Nous, sympathisants de droite, avons fredonné cette très belle chanson de Jean Ferrat, La Montagne.

Dans les salles obscures, nous avons ri et pleuré devant les films d’Yves Montand et Simone Signoret.

Nous avons aussi admiré les tableaux de Picasso ou de Matisse …

Pourtant, nous savions que ces artistes soutenaient le Parti communiste que nous détestions ! Mais, à droite, le sectarisme n’est pas de mise alors qu’il est l’ADN de la gauche.

La dépouille de Brigitte Bardot n’était pas froide que les médias de  gauche comme Libé la trainaient déjà dans la boue, en ne retenant d’elle que ses sympathies pour les Le Pen.

Oubliés ses 50 films dont des chefs d’œuvre ! Oubliées les chansons que Serge Gainsbourg avait composées pour elle ! Oubliés, même, ses 40 ans consacrés à la défense des animaux !

Mais la gauche a raison de détester Brigitte Bardot parce qu’elle représente cette France traditionnelle qu’elle exècre. Parce qu’elle était une féministe authentique à l’inverse des néoféministes qui pratiquent un féminisme à géométrie variable en fonction de la couleur de peau des victimes ou des agresseurs de femmes !

Authentique et libre, Brigitte Bardot incarne cette France éternelle que la gauche déteste !

Voici un article de The Epoch Times, un des meilleurs que j’ai pu trouver après la mort de Brigitte Bardot :

Brigitte Bardot : derrière la femme libre,
une femme « conservatrice » et « patriote »

« On m’a fermement collé une image de frontiste » pour avoir répondu au début des années 1990 à un questionnaire du quotidien catholique Présent,

affirmait-elle en 2018 dans son livre testament « Larmes de combat ».  

Je n’ai jamais demandé à personne d’être raciste et je ne pense pas nourrir de haine raciale,

affirmait Brigitte Bardot.

Brigitte Bardot, icône de la libération des mœurs dans les années 60, prêta ses traits à la Marianne républicaine.

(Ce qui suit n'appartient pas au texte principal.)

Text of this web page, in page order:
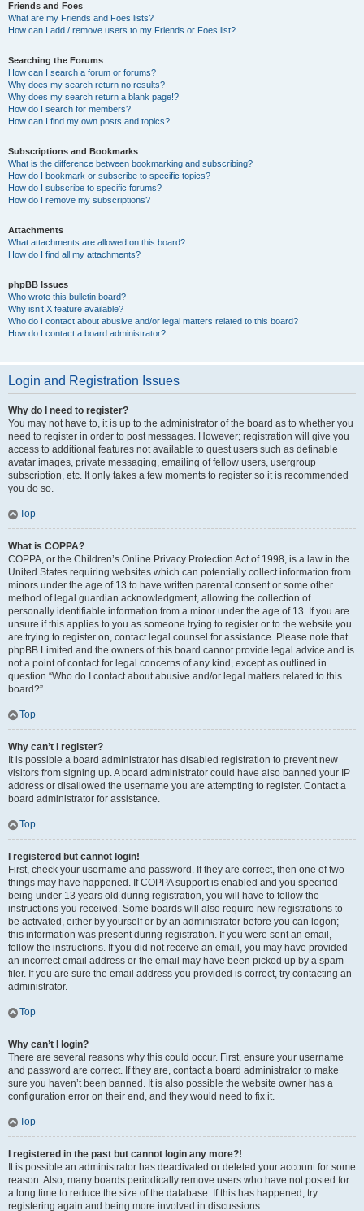
Friends and Foes
What are my Friends and Foes lists?
How can I add / remove users to my Friends or Foes list?
Searching the Forums
How can I search a forum or forums?
Why does my search return no results?
Why does my search return a blank page!?
How do I search for members?
How can I find my own posts and topics?
Subscriptions and Bookmarks
What is the difference between bookmarking and subscribing?
How do I bookmark or subscribe to specific topics?
How do I subscribe to specific forums?
How do I remove my subscriptions?
Attachments
What attachments are allowed on this board?
How do I find all my attachments?
phpBB Issues
Who wrote this bulletin board?
Why isn’t X feature available?
Who do I contact about abusive and/or legal matters related to this board?
How do I contact a board administrator?
Login and Registration Issues
Why do I need to register?
You may not have to, it is up to the administrator of the board as to whether you
need to register in order to post messages. However; registration will give you
access to additional features not available to guest users such as definable
avatar images, private messaging, emailing of fellow users, usergroup
subscription, etc. It only takes a few moments to register so it is recommended
you do so.
Top
What is COPPA?
COPPA, or the Children’s Online Privacy Protection Act of 1998, is a law in the
United States requiring websites which can potentially collect information from
minors under the age of 13 to have written parental consent or some other
method of legal guardian acknowledgment, allowing the collection of
personally identifiable information from a minor under the age of 13. If you are
unsure if this applies to you as someone trying to register or to the website you
are trying to register on, contact legal counsel for assistance. Please note that
phpBB Limited and the owners of this board cannot provide legal advice and is
not a point of contact for legal concerns of any kind, except as outlined in
question “Who do I contact about abusive and/or legal matters related to this
board?”.
Top
Why can’t I register?
It is possible a board administrator has disabled registration to prevent new
visitors from signing up. A board administrator could have also banned your IP
address or disallowed the username you are attempting to register. Contact a
board administrator for assistance.
Top
I registered but cannot login!
First, check your username and password. If they are correct, then one of two
things may have happened. If COPPA support is enabled and you specified
being under 13 years old during registration, you will have to follow the
instructions you received. Some boards will also require new registrations to
be activated, either by yourself or by an administrator before you can logon;
this information was present during registration. If you were sent an email,
follow the instructions. If you did not receive an email, you may have provided
an incorrect email address or the email may have been picked up by a spam
filer. If you are sure the email address you provided is correct, try contacting an
administrator.
Top
Why can’t I login?
There are several reasons why this could occur. First, ensure your username
and password are correct. If they are, contact a board administrator to make
sure you haven’t been banned. It is also possible the website owner has a
configuration error on their end, and they would need to fix it.
Top
I registered in the past but cannot login any more?!
It is possible an administrator has deactivated or deleted your account for some
reason. Also, many boards periodically remove users who have not posted for
a long time to reduce the size of the database. If this has happened, try
registering again and being more involved in discussions.
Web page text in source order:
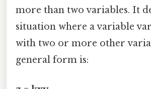
more than two variables. It
situation where a variable
with two or more other
general form is:
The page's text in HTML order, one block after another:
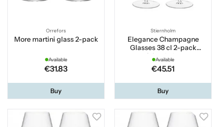
Orrefors
More martini glass 2-pack
Available
€31.83
Buy
Stiernholm
Elegance Champagne
Glasses 38 cl 2-pack
Stiernholm
Available
€45.51
Buy
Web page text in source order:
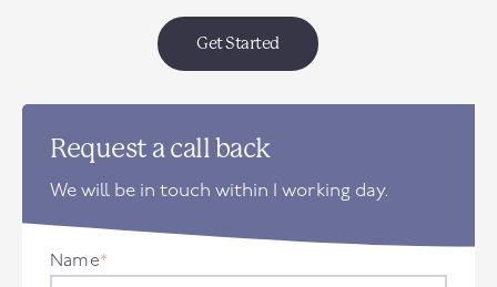
Get Started
Request a call back
We will be in touch within 1 working day.
Name*
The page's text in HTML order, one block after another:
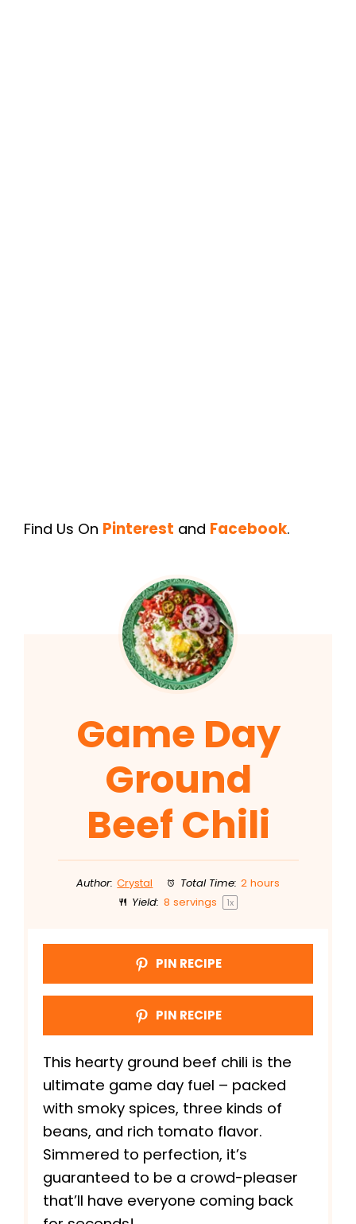
Find Us On Pinterest and Facebook.
Game Day
Ground
Beef Chili
Author: Crystal Total Time: 2 hours
Yield: 8 servings 1x
PIN RECIPE
PIN RECIPE
This hearty ground beef chili is the
ultimate game day fuel – packed
with smoky spices, three kinds of
beans, and rich tomato flavor.
Simmered to perfection, it’s
guaranteed to be a crowd-pleaser
that’ll have everyone coming back

Elle se revendiquait « conservatrice » en politique et « patriote ». La droite est le « seul remède urgentissime à l’agonie de la France », écrivait-elle dans son « BBcédaire » paru en 2025.

Un hommage et un soutien aux Le Pen

En 1996, dans sa biographie « Initiales B.B. », elle rendait hommage à Jean-Marie Le Pen, « un homme charmant, intelligent, révolté comme moi par certaines choses » et ne cachait pas partager les idées du fondateur du FN contre « la poussée terrifiante de l’immigration ». C’est chez lui qu’elle avait rencontré son quatrième mari, Bernard d’Ormale.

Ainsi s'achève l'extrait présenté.